Cela fait presque un mois que j’ai commencé ce K dont l’ascension me paraît plus ardue que prévu. De quoi sont faites ces chroniques sagement rangées dans l’ordre alphabétique ? Une lettre, un mot, un texte croisant lectures, perceptions. Tout ça tricoté avec plus ou moins d’élan, de fouilles. Là, j’avoue que je cale sur le K. Alors cette nuit, j’ai eu une idée. Je sais que les idées qui surgissent entre 4h et 5h ne sont pas toujours les plus fructueuses. Je pense souvent à Hitchcock qui dormait avec un carnet et un crayon près de son lit. L’anecdote m’a été rapportée, elle est peut être inventée mais ce n’est pas très grave. Une nuit, il se réveille et il note une phrase, content de lui, puis se rendort. Au matin, il ouvre son carnet et lit A man kills a woman.

A man kills a woman 3

Toujours est-il que pensant à ce K comme kaïros, encore coincé dans mes fichiers word, je me dis Mais pourquoi ne pas mettre en œuvre ce K comme kaïros ? C’est l’occasion de l’occasion, le moment de suspendre l’habitude prise ici de faire parler les autres, admirables, admirés, mais encombrants aussi parfois. Alors, je vire toutes les références, pas d’auteurs, hors les quelques rescapés cités plus haut. Juste mes mots, sans filet. Faisons de ce K mon cas. Cette nuit, je sentais une matière possible de mots, sans en distinguer aucun de précis. Et je me réjouissais de ce demi-sommeil si fécond.
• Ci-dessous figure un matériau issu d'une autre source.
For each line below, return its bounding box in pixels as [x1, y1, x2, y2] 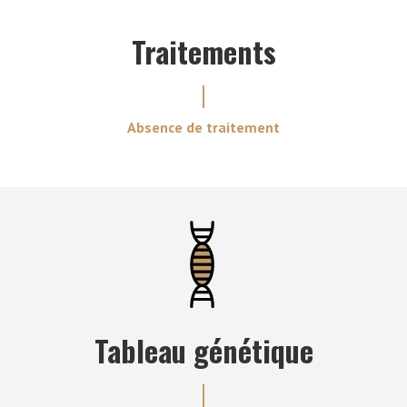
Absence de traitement [127, 118, 280, 136]
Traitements [131, 30, 276, 73]
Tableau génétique [94, 329, 313, 372]
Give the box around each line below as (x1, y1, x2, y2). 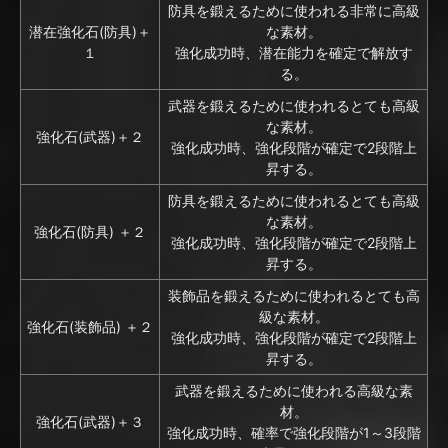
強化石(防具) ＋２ (34, 223, 146, 241)
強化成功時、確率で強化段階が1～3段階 (166, 424, 421, 442)
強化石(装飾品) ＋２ (27, 318, 153, 336)
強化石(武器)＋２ (36, 128, 144, 146)
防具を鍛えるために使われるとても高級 (167, 192, 420, 210)
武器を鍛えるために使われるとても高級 (167, 97, 420, 115)
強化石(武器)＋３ (36, 413, 144, 431)
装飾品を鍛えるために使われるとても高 (167, 287, 420, 305)
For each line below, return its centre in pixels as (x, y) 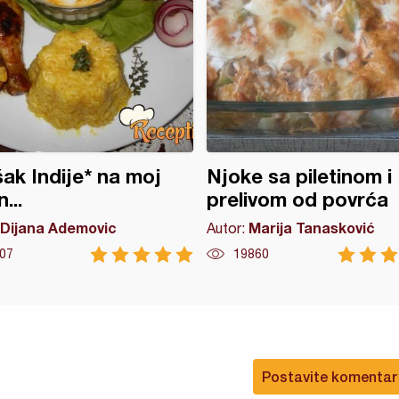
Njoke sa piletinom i (299, 176)
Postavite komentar (330, 376)
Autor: (227, 228)
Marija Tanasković (311, 228)
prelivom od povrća (297, 199)
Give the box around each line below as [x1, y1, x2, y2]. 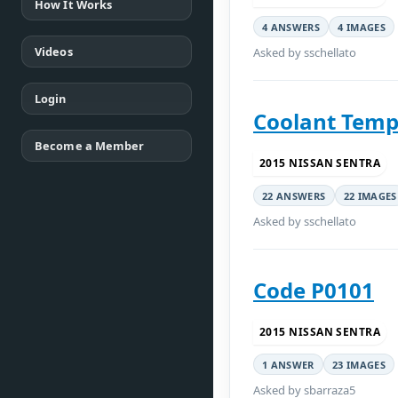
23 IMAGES [331, 357, 386, 371]
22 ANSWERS [262, 188, 326, 203]
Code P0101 [253, 275, 374, 305]
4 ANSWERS [262, 20, 321, 34]
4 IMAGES [338, 20, 386, 34]
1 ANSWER [262, 357, 314, 371]
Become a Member [35, 138, 145, 154]
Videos [35, 44, 73, 60]
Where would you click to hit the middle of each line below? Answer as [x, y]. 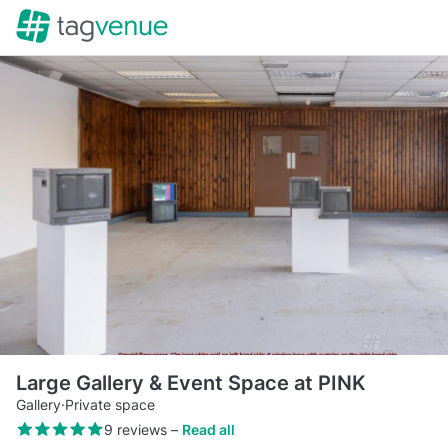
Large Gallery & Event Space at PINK [191, 382]
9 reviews [135, 429]
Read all [208, 429]
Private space [110, 404]
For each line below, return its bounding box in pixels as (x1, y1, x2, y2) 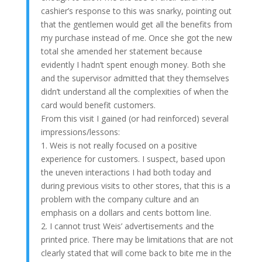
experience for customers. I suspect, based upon (40, 153, 225, 164)
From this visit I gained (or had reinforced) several (40, 113, 229, 124)
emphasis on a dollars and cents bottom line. (40, 207, 211, 218)
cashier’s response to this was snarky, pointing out (40, 5, 232, 16)
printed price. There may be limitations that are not (40, 234, 233, 245)
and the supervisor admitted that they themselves (40, 73, 229, 84)
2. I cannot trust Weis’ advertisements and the (40, 220, 214, 232)
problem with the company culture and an (40, 194, 199, 205)
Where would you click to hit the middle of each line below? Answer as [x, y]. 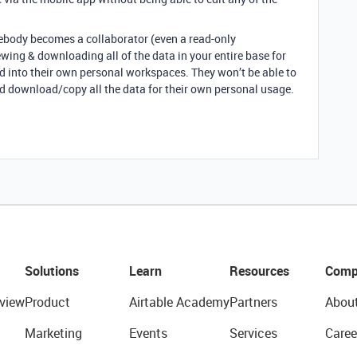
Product [47, 302]
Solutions [51, 271]
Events [148, 333]
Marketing [53, 333]
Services [253, 333]
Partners [253, 302]
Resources [259, 271]
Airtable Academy [179, 302]
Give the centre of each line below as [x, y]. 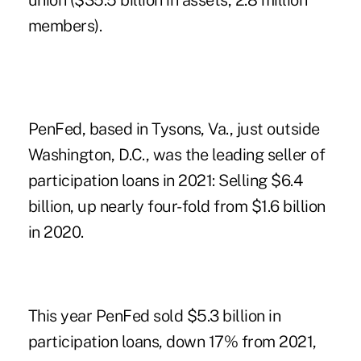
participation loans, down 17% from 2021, [172, 342]
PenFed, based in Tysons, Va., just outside [174, 129]
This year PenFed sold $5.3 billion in [154, 316]
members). [65, 26]
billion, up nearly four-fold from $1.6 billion [176, 207]
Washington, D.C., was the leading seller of [176, 155]
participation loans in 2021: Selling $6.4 [165, 181]
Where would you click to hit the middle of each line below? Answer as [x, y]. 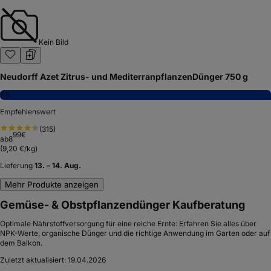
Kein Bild [54, 42]
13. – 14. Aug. [58, 165]
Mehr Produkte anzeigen [52, 184]
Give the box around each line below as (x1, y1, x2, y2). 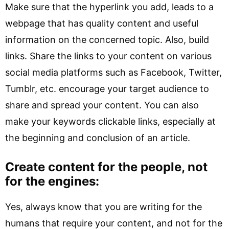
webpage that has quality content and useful (5, 18, 198, 29)
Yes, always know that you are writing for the (5, 201, 202, 212)
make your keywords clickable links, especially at (5, 116, 216, 127)
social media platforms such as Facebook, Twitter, (5, 67, 222, 78)
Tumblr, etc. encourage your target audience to (5, 83, 209, 94)
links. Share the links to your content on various (5, 51, 212, 61)
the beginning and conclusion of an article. (5, 132, 190, 143)
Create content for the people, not (5, 159, 208, 174)
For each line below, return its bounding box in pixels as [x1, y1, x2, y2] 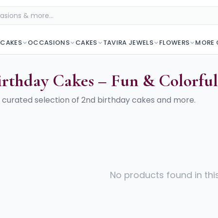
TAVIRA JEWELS [103, 38, 153, 47]
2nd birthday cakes [81, 94, 155, 106]
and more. [155, 94, 196, 106]
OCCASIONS [28, 38, 70, 47]
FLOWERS [159, 38, 190, 47]
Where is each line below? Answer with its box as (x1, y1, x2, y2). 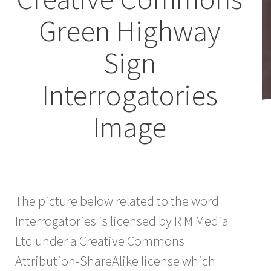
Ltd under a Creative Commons (15, 232, 184, 249)
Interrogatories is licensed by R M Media (15, 212, 229, 229)
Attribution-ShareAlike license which (15, 252, 215, 269)
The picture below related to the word (15, 192, 219, 209)
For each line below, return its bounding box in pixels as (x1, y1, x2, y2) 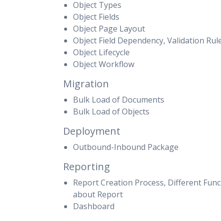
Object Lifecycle (73, 47, 130, 58)
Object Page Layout (73, 23, 145, 34)
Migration (63, 77, 109, 90)
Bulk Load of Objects (73, 106, 149, 117)
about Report (73, 189, 123, 200)
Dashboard (73, 201, 114, 212)
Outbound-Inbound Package (73, 142, 179, 152)
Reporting (63, 160, 110, 173)
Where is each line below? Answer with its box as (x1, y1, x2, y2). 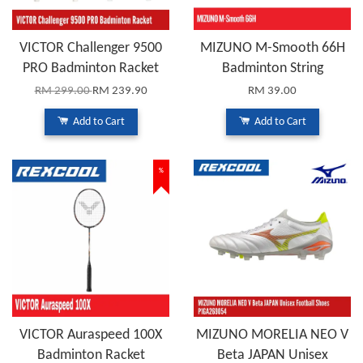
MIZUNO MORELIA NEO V (196, 327, 348, 344)
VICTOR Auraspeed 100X (19, 327, 162, 344)
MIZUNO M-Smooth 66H (199, 41, 345, 57)
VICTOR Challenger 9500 (19, 41, 162, 57)
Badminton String (221, 61, 323, 77)
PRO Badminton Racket (23, 61, 159, 77)
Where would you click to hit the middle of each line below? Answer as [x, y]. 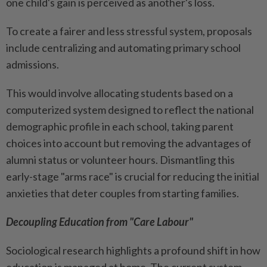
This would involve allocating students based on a [119, 93]
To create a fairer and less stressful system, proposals [129, 31]
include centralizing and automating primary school [123, 48]
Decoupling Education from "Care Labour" [100, 222]
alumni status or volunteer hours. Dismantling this [120, 160]
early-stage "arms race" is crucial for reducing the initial [133, 177]
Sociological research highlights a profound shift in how [133, 251]
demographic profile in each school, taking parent [120, 127]
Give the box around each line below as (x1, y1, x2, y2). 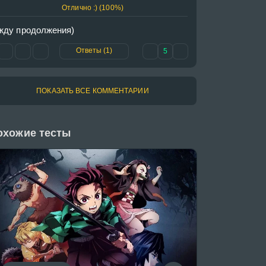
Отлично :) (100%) (62, 4, 123, 12)
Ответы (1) (75, 46, 113, 55)
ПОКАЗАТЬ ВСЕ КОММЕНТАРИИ (36, 87, 149, 95)
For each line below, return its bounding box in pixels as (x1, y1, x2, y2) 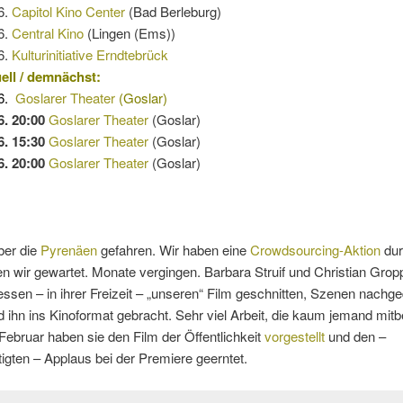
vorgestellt (264, 326, 325, 345)
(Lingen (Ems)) (84, 22, 176, 42)
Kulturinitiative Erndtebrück (12, 44, 169, 64)
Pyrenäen (40, 239, 97, 259)
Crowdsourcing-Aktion (249, 239, 381, 259)
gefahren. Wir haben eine (96, 239, 250, 259)
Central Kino (12, 22, 85, 42)
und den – (324, 326, 386, 345)
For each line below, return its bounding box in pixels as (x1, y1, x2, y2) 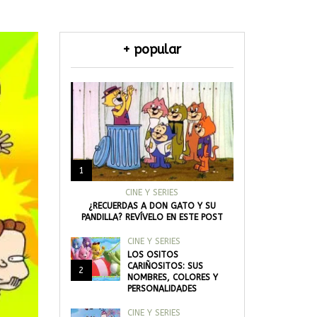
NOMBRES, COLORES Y (127, 272, 218, 282)
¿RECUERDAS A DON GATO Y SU (88, 201, 216, 211)
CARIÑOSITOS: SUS (127, 261, 203, 271)
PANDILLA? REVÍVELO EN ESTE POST (81, 212, 223, 222)
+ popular (122, 42, 182, 57)
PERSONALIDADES (127, 284, 197, 294)
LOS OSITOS (127, 250, 178, 260)
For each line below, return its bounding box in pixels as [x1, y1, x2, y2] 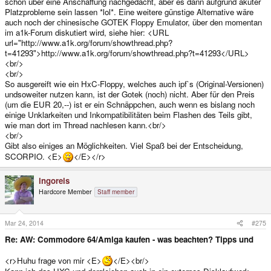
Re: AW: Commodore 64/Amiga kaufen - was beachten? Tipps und [5, 233, 253, 245]
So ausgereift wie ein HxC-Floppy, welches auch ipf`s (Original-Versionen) [5, 78, 264, 90]
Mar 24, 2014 [5, 218, 44, 227]
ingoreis [39, 175, 70, 187]
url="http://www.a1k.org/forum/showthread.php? [5, 37, 172, 49]
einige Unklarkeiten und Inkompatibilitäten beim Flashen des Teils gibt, [5, 109, 252, 121]
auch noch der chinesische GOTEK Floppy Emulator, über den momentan [5, 16, 262, 28]
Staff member [97, 188, 134, 197]
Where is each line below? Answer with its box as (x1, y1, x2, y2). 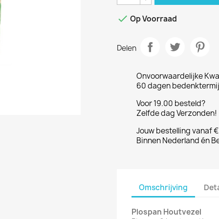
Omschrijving (139, 182, 188, 193)
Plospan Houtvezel (131, 207, 203, 217)
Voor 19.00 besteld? (136, 98, 205, 109)
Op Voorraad (129, 14, 177, 24)
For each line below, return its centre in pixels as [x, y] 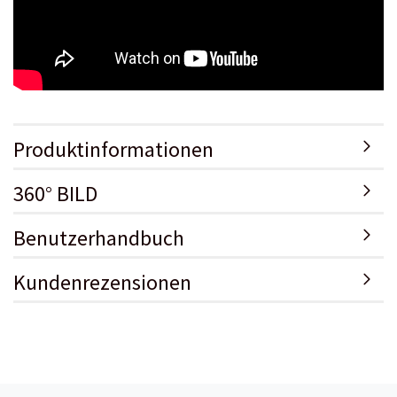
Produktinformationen [113, 149]
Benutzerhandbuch [99, 238]
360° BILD [55, 194]
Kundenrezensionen [102, 282]
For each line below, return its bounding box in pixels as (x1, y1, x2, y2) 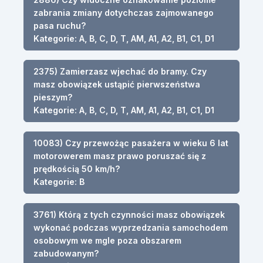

Et puis, ce matin, encore illuminée par ma nuit, j’ai rouvert l’indompté K-comme-kaïros. J’ai écrit quelques lignes et me suis dit qu’il était peut-être temps de passer à autre chose. Pas d’éternité avec le kaïros, ou très brève, pas de trucs qui s’étirent, s’enlisent, stagnent. Du vif, du spontané, de l’instant. Si j’avais eu comme Hitchcock, un carnet près de mon lit, j’aurais peut-être écrit The end.

Par ordre de disparition, Grace Kelly (Le crime était presque parfait, 1954), Janet Leigh (Psychose, 1960) et Anna Massey (Frenzy, 1972).

3 réflexions sur « K comme kaïros »

  1. Tu es sûre que c’est cela qu’Alfred a noté sur son carnet la nuit? Parce que j’avais une autre version. C’est lors d’un entretien avec François Truffaut. Le lendemain matin, ce qu’Alfred a écrit sur son carnet, c’est « Boy meets girl ». Un garçon rencontre une fille… Et ce n’est pas obligé qu’il la tue.